Sowjetisches Ehrenmal in Berlin-Treptow

Da ja immer noch so kein rechtes Drohnenwetter ist, meist viel zu stürmisch für die kleine Mavic Mini, greife ich noch mal auf das Archiv vom ersten Ausflug zurück. Nach dem Besuch der Insel der Jugend und einem kleinen Ausflug durch den Plänterwald (Blog dazu später) bin ich am Sowjetischen Ehrenmal in Treptow gelandet. Meine Idee war, die Drohne einfach mal an der 30 Meter hohen Statue des sowjetischen Soldaten hochfliegen zu lassen, auf der Suche nach interessanten Perspektiven. Durch die vielen Besucher und auch aus Pietätsgründen aber vielleicht doch keine so gute Idee. Besser sein lassen.

Daher bin ich lieber ans andere Ende der weitläufigen Anlage gefahren, um am Rande der Anlage – die aktuell auch mit einem Bauzaun versehen ist – zu schauen, ob sich dort Möglichkeiten bieten.

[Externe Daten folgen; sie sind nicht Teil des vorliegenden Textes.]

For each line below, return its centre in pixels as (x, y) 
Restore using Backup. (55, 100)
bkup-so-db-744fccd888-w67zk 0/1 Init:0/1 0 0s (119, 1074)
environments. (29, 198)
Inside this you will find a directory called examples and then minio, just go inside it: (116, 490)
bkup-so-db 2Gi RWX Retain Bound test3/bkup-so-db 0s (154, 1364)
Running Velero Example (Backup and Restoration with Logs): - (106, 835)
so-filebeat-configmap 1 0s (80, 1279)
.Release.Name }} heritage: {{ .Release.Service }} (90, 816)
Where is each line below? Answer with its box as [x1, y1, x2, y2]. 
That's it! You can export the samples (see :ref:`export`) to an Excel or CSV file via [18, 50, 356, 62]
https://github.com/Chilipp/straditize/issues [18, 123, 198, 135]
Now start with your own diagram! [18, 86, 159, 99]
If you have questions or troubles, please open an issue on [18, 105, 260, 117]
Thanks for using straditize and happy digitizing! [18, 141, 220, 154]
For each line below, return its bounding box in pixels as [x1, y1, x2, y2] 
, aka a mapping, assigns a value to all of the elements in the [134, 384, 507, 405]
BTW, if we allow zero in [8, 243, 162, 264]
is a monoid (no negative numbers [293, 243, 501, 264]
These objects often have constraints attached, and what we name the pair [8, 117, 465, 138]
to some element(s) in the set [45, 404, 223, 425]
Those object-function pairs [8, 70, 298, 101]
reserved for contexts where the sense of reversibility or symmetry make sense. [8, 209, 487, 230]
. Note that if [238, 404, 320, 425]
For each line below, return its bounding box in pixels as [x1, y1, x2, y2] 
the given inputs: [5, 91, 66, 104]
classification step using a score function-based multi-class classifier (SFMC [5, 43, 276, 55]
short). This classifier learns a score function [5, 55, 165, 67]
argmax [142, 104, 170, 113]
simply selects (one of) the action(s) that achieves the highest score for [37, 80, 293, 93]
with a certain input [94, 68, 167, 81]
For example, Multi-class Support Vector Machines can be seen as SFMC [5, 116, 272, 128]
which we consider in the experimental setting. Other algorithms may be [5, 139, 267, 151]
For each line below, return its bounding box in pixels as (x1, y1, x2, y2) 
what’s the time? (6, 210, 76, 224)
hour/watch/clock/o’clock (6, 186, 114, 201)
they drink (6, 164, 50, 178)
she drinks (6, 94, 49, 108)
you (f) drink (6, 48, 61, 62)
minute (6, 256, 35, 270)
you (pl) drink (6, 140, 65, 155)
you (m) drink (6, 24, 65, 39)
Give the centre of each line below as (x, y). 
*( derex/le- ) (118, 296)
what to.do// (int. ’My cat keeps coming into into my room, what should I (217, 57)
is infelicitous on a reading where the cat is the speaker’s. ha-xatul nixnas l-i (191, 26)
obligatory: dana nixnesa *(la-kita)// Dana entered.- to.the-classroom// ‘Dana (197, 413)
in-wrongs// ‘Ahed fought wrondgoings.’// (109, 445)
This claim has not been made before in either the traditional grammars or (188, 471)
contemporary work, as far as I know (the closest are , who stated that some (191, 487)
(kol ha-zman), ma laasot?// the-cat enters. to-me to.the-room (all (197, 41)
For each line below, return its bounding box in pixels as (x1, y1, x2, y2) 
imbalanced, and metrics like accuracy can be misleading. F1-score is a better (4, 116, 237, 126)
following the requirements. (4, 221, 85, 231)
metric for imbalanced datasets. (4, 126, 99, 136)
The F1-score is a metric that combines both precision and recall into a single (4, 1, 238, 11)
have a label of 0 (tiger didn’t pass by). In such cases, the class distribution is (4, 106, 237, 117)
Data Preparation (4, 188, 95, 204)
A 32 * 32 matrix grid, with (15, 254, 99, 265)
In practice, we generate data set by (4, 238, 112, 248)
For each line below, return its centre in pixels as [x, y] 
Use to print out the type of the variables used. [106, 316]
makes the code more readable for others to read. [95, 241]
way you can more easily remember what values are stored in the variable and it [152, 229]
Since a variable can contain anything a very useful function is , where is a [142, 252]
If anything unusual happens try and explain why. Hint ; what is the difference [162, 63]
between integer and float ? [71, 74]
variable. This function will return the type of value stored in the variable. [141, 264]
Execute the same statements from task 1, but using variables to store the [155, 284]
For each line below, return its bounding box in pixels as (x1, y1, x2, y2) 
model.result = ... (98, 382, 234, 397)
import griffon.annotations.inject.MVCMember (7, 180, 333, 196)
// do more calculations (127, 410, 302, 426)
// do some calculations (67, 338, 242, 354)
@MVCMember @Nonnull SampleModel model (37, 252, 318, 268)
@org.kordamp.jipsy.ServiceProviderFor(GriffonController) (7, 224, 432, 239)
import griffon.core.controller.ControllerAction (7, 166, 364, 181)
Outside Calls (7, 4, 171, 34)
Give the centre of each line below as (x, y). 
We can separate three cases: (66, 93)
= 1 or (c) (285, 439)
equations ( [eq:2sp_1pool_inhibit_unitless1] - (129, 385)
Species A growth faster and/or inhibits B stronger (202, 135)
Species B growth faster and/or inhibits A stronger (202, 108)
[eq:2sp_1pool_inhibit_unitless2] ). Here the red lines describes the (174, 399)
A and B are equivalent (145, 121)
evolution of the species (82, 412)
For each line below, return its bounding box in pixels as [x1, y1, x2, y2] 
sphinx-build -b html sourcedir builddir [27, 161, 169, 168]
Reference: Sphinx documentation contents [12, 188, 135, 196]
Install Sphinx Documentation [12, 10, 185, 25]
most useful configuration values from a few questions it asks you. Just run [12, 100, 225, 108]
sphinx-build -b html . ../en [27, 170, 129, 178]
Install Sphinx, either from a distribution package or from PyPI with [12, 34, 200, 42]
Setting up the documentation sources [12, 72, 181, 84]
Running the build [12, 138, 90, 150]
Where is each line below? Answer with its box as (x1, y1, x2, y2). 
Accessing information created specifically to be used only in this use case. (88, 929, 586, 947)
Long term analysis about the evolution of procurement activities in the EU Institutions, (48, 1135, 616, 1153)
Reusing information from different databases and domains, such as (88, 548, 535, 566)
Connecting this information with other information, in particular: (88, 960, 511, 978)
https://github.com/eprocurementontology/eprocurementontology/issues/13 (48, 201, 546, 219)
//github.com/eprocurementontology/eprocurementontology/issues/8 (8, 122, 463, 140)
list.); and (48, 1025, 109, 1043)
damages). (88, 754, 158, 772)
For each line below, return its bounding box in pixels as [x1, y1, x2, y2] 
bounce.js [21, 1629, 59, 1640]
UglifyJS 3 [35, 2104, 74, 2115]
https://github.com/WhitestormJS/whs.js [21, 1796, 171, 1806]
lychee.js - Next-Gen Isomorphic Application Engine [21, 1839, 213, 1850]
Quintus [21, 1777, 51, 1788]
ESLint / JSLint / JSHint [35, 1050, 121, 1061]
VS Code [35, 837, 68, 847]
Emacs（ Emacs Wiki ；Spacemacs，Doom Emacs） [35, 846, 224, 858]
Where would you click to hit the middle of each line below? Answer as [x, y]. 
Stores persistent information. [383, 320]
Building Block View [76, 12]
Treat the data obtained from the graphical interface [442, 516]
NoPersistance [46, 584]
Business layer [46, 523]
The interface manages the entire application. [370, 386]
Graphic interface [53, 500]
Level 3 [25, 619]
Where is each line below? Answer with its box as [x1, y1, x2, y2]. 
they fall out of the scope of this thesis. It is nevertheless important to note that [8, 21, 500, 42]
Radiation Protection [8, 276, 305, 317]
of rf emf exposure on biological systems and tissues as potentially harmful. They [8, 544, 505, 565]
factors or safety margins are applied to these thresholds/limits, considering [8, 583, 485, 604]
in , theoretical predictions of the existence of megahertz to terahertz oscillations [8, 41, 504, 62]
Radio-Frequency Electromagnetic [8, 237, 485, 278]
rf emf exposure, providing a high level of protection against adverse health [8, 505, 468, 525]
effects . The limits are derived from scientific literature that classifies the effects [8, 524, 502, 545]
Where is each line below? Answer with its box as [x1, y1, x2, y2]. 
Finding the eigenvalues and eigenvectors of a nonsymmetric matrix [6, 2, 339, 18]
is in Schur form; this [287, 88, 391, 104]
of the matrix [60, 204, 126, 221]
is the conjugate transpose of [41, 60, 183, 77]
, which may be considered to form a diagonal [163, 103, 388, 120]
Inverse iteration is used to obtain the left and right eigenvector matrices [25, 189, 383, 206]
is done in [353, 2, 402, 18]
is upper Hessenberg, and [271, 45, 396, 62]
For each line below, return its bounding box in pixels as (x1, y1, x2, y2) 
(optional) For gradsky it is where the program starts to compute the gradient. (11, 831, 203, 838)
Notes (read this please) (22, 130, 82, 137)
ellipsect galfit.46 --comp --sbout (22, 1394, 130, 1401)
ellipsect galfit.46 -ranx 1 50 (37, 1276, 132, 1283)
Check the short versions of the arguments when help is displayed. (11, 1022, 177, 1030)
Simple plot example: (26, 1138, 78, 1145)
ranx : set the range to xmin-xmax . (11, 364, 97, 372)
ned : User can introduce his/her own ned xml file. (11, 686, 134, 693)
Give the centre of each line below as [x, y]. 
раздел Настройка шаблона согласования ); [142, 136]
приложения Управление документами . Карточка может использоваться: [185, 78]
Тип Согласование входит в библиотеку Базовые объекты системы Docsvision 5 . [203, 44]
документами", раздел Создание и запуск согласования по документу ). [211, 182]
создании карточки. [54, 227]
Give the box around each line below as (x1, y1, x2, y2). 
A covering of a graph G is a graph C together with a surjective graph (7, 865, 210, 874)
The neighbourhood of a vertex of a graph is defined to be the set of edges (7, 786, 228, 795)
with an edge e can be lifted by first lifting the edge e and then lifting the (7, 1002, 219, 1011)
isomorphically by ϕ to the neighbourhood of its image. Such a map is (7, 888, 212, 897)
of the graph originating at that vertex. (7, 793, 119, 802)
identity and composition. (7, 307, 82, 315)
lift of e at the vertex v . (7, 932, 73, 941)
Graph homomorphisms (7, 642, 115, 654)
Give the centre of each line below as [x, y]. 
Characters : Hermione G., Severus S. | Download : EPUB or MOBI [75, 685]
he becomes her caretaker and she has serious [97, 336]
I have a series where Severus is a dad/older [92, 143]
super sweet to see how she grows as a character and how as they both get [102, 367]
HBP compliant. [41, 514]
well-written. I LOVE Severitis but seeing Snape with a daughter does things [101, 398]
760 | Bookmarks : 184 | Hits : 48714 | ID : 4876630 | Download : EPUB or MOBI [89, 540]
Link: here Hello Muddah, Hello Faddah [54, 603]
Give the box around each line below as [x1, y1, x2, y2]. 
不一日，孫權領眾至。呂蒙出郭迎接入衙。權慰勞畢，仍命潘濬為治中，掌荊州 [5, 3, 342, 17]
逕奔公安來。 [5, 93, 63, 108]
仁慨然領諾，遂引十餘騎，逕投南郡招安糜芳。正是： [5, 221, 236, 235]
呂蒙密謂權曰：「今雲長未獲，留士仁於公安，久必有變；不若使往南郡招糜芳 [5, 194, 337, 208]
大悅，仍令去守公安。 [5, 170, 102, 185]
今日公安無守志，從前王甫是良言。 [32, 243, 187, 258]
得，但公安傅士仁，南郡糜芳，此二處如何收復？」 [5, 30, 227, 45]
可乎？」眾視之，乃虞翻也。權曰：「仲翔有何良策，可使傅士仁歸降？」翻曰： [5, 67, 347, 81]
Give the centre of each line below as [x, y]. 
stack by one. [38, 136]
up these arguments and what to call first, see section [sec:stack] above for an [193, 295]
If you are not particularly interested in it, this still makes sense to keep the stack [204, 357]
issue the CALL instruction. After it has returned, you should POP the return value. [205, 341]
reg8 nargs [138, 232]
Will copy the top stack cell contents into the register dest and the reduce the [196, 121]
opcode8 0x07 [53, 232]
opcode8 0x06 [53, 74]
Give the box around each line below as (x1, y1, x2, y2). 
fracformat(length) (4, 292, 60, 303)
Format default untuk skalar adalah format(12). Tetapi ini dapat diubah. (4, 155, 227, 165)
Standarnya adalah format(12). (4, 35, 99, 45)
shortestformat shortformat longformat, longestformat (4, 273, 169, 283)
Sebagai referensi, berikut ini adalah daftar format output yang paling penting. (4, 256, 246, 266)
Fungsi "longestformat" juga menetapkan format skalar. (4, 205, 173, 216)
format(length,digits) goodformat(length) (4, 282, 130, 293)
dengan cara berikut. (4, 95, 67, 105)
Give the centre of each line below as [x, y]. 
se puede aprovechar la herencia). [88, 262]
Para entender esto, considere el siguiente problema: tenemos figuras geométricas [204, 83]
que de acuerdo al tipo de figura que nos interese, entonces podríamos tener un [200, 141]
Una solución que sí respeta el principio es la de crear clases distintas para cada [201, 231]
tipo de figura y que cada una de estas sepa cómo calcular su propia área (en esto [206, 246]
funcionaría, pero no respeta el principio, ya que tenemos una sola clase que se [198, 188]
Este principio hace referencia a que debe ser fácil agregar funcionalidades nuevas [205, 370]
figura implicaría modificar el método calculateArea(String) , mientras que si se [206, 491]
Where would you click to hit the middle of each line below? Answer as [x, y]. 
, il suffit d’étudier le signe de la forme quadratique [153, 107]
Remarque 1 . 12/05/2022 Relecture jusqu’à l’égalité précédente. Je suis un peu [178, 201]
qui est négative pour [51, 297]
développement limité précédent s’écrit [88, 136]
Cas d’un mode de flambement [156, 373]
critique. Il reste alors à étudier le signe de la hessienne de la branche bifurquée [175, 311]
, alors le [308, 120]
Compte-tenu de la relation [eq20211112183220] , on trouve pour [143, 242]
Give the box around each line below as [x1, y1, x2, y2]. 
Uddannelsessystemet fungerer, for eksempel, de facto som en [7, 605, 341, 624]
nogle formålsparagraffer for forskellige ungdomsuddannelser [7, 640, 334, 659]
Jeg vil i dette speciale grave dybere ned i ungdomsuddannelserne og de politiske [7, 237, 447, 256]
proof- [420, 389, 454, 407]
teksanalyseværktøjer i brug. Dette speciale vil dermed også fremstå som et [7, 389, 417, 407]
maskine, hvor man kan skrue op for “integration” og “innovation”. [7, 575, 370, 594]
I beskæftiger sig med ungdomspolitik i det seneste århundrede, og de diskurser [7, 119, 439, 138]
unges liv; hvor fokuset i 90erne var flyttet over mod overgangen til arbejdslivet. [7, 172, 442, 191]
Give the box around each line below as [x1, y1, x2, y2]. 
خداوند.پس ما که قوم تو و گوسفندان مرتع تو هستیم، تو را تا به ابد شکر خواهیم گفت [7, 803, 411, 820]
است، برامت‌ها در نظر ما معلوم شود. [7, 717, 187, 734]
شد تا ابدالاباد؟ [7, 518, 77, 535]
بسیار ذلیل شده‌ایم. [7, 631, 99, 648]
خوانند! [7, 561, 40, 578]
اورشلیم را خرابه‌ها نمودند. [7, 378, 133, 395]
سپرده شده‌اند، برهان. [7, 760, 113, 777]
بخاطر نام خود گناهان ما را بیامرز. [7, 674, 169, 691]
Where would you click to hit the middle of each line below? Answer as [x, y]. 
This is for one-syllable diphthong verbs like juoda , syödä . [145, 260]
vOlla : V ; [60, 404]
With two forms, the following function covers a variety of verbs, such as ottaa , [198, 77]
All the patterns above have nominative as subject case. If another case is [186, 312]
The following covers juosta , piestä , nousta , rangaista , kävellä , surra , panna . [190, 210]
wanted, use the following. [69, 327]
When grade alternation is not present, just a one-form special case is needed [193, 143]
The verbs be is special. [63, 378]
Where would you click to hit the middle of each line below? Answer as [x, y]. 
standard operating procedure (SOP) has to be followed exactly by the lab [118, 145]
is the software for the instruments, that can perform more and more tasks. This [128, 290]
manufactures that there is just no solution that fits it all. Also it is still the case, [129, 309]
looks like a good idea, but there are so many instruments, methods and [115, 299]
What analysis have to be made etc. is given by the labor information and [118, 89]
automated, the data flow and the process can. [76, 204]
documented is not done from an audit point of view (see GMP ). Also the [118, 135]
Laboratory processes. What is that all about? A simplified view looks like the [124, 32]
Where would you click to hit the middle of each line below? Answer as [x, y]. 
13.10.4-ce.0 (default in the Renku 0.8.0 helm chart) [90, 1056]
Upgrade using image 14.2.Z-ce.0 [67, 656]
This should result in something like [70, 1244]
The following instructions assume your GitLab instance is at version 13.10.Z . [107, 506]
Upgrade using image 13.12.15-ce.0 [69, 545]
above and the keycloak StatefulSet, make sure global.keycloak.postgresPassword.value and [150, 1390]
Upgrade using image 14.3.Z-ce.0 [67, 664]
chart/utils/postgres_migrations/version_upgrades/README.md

Da war nicht viel los, so hab ich die Mini eben mal ein paar Meter in die Lüfte geschickt. Es müssen ja nicht immer größere Höhen sein. Die ersten beiden Bilder – hier im Anhang – zeigen die imposante Anlage in ihrer ganzen Länge, aber irgendwie fehlte mir noch ein wenig der Hingucker. Da ich direkt neben der Statue „Mutter Heimat“ stand, genau entgegengesetzt zum Soldaten mit Schwert und Kind, hab ich mich an die Fotografenweisheit „Vordergrund macht Bild gesund“ erinnert und die Drohne in halber Höhe hinter der Statue positioniert. Richtige Position suchen, mit der Drohne geht das echt prima, und schon hatte ich das Bild was ich gesucht hatte. Daher ziert es auch den Header dieses Beitrages.